By Mark Yuasa, Director of Grow Boating Programs, Northwest Marine Trade Association
We are lucky to live in an area of the country where anglers have a legitimate chance to catch salmon year-round, and much of that is accomplished by a program requiring hatchery chinook and coho to be adipose fin clipped prior to release.
Washington has the largest hatchery production on the planet, which annually pumps out more than 200-million juvenile fish in hundreds of state, tribal and federal hatcheries. Since the mid-1990s mass-marking has played a critical role with salmon management to keep sustainable fisheries open while doing our due diligence of recovering wild salmon stocks.
HAPPY BLACKMOUTH ANGLER. (MARK YUASA, NMTA)
A recent Washington Department of Fish and Wildlife (WDFW) memo to Governor Jay Inslee dated May 1, 2018 showed Puget Sound hatchery and wild chinook populations have increased by 14 percent over the past 10-years. Returns of just hatchery chinook to Puget Sound over the last 10-years have increased by 24 percent.
Hatchery production helps an angler identify between an unmarked wild fish versus a hatchery fish, and if it wasn’t for this type of technology, we’d likely be taking up another sport like golf or lawn bowling.

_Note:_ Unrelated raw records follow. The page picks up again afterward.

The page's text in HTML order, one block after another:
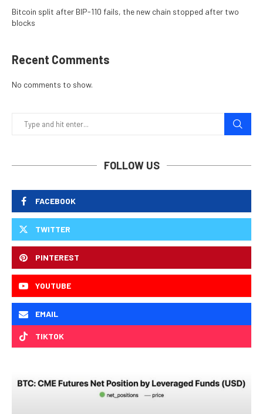
Bitcoin split after BIP-110 fails, the new chain stopped after two
blocks
Recent Comments
No comments to show.
FOLLOW US
FACEBOOK
TWITTER
PINTEREST
YOUTUBE
EMAIL
TIKTOK
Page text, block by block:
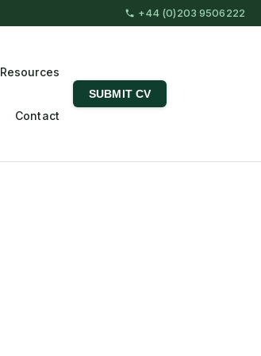
+44 (0)203 9506222
Resources
Contact
SUBMIT CV
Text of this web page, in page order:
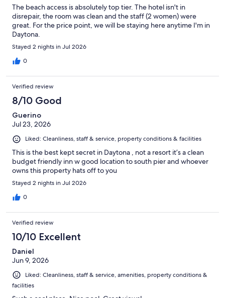
The beach access is absolutely top tier. The hotel isn't in
disrepair, the room was clean and the staff (2 women) were
great. For the price point, we will be staying here anytime I'm in
Daytona.
Stayed 2 nights in Jul 2026
0
Verified review
8/10 Good
Guerino
Jul 23, 2026
Liked: Cleanliness, staff & service, property conditions & facilities
This is the best kept secret in Daytona , not a resort it’s a clean
budget friendly inn w good location to south pier and whoever
owns this property hats off to you
Stayed 2 nights in Jul 2026
0
Verified review
10/10 Excellent
Daniel
Jun 9, 2026
Liked: Cleanliness, staff & service, amenities, property conditions &
facilities
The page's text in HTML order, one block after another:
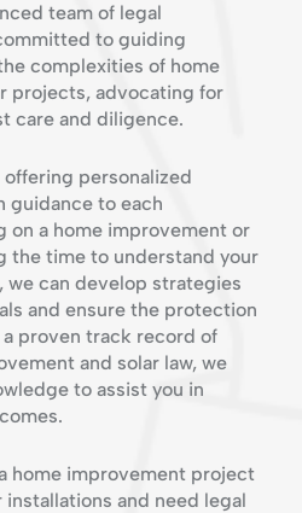
team of legal
to guiding
complexities of home
projects, advocating for
care and diligence.
personalized
guidance to each
on a home improvement or
the time to understand your
we can develop strategies
and ensure the protection
proven track record of
and solar law, we
to assist you in
home improvement project
and need legal
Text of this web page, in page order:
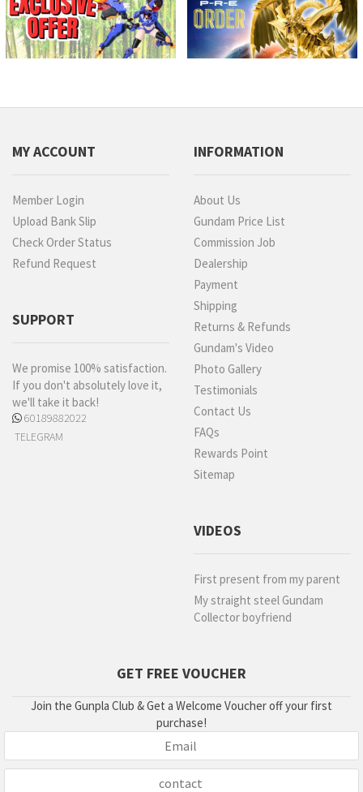
MY ACCOUNT
Member Login
Upload Bank Slip
Check Order Status
Refund Request
SUPPORT
We promise 100% satisfaction.
If you don't absolutely love it,
we'll take it back!
60189882022
TELEGRAM
INFORMATION
About Us
Gundam Price List
Commission Job
Dealership
Payment
Shipping
Returns & Refunds
Gundam's Video
Photo Gallery
Testimonials
Contact Us
FAQs
Rewards Point
Sitemap
VIDEOS
First present from my parent
My straight steel Gundam
Collector boyfriend
GET FREE VOUCHER
Join the Gunpla Club & Get a Welcome Voucher off your first
purchase!

I beg to differ and pick salmon fishing for my pure enjoyment! After all feeling the tug of a hard-fighting salmon is way more satisfying than aimlessly hitting – along with my wicked slice – a golf ball.
Soon after the holiday parties concluded, three key marine areas (central and northern Puget Sound and San Juan Islands) reopened their doors Jan. 1 to some of the best winter blackmouth – a term commonly given to chinook for their dark gumline – fishing.

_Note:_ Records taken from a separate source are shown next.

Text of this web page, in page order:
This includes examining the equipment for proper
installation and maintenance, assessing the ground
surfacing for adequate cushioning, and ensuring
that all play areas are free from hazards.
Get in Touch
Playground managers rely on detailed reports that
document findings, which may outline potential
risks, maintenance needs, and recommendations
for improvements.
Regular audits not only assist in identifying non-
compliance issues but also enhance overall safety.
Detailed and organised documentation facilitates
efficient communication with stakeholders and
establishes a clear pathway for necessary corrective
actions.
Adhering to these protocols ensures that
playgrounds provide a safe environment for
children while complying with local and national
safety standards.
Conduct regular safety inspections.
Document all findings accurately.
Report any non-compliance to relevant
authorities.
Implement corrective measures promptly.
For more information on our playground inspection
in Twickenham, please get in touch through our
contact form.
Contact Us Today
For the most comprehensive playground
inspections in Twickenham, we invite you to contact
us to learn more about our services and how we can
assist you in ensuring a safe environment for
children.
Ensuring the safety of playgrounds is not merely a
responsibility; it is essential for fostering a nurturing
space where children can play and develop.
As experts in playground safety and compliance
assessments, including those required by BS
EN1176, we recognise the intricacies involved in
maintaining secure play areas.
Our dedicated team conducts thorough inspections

“What we’re seeing (in Area 7) is some pretty good fishing, but nothing great and I’ve heard of fish in all the top-20 usual spots around the islands,” said Derek Floyd, owner of Anglers Choice Fishing Charters in Anacortes.

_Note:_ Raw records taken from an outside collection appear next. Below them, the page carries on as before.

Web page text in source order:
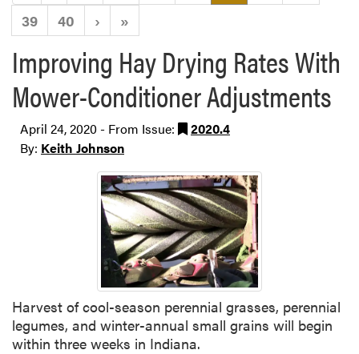
39
40 › »
Improving Hay Drying Rates With
Mower-Conditioner Adjustments
April 24, 2020 - From Issue:
2020.4
By: Keith Johnson
Harvest of cool-season perennial grasses, perennial
legumes, and winter-annual small grains will begin
within three weeks in Indiana.
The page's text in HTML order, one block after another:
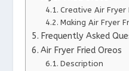
Creative Air
Making Air Fryer
Frequently Asked
Air Fryer Fried Oreos
Description
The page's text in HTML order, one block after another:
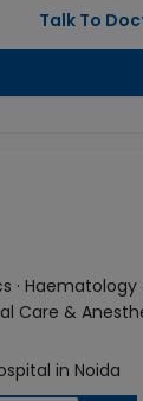
·
Care &
in Noida
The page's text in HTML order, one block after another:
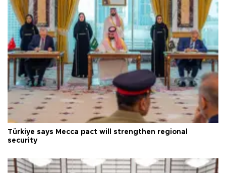
Türkiye says Mecca pact will strengthen regional
security
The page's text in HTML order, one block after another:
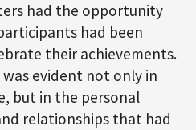
had the opportunity
had been
their achievements.
evident not only in
but in the personal
relationships that had
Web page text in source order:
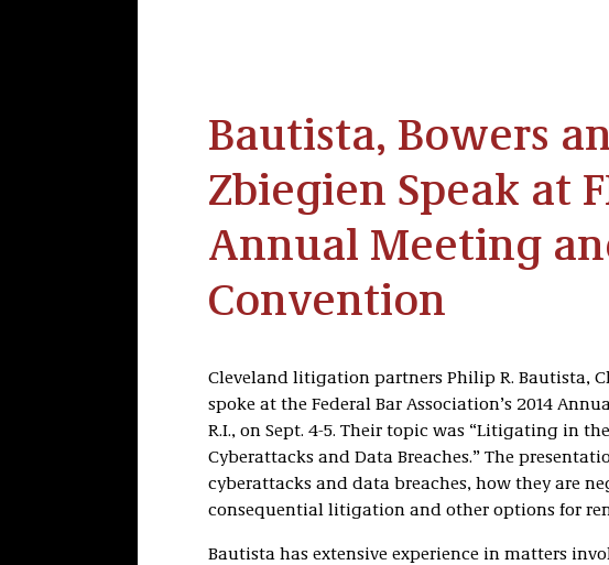
Bautista, Bowers
Zbiegien Speak at
Annual Meeting
Convention
Cleveland litigation partners Philip R. Bautista,
spoke at the Federal Bar Association’s 2014
R.I., on Sept. 4-5. Their topic was “Litigating in
Cyberattacks and Data Breaches.” The
cyberattacks and data breaches, how they are
consequential litigation and other options for
Bautista has extensive experience in matters
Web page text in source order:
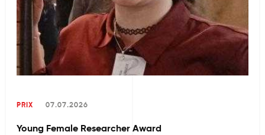
PRIX 07.07.2026
Young Female Researcher Award
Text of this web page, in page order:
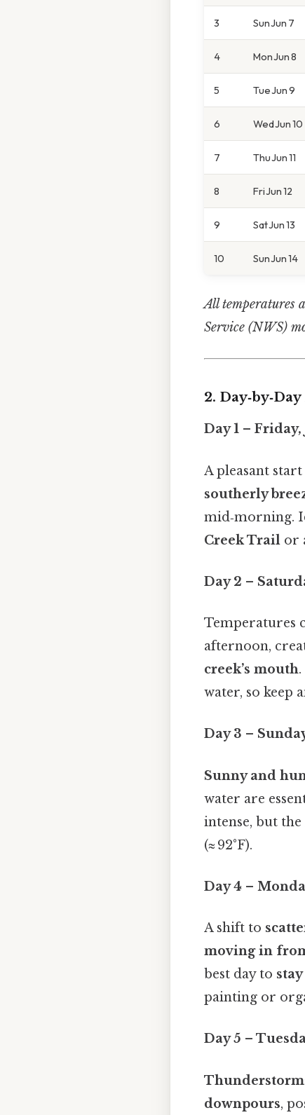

Included in those top picks are Clark and Barnes Islands; Sucia Island; Parker Reef; West Beach; Spring Pass; Thatcher Pass; Peavine Pass; Point Thompson; Obstruction Pass; Waldron Island; Lopez Pass; and Presidents Channel.
By far the most hysteria involving winter chinook was central Puget Sound (Area 10) which closed on Jan. 20.
“We saw an unprecedented catch per angler effort with close to half-a-fish per rod,” said Mark Baltzell, a WDFW salmon manager. “We had incredible success and turnout.”
WDFW staff indicated it was some of the best fishing seen in Area 10 for the past several years and the good weather was also a factor for early closure – fishing was supposed to be open through March 30.
WDFW preliminary estimates and fishery projections indicated the Area 10 total encounter guideline of 2,997 chinook had been achieved with 738 boats and 1,561 anglers catching or releasing 3,351 fish (734 were kept).
I’ve said it once before, and I’ll say it again that making fishing plans sooner than later will guarantee you more time on the water. It’s a new era where catch guidelines or encounter limits for sub-legal and legal-size chinook (the minimum size limit is 22 inches) will dictate the length of seasons.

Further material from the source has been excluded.